Task objective: Show, in full, each line of the data that contains "million".

Information provided:
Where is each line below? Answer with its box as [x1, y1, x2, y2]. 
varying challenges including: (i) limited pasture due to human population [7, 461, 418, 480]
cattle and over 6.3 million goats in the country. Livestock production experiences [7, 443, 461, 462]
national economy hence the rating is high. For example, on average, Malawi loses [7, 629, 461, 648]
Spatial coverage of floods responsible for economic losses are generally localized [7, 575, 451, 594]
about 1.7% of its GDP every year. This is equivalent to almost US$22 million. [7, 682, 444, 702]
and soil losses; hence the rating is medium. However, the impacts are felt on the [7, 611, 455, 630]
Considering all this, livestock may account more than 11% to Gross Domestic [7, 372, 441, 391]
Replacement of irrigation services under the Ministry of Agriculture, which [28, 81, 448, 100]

Answer:
cattle and over 6.3 million goats in the country. Livestock production experiences [7, 443, 461, 462]
about 1.7% of its GDP every year. This is equivalent to almost US$22 million. [7, 682, 444, 702]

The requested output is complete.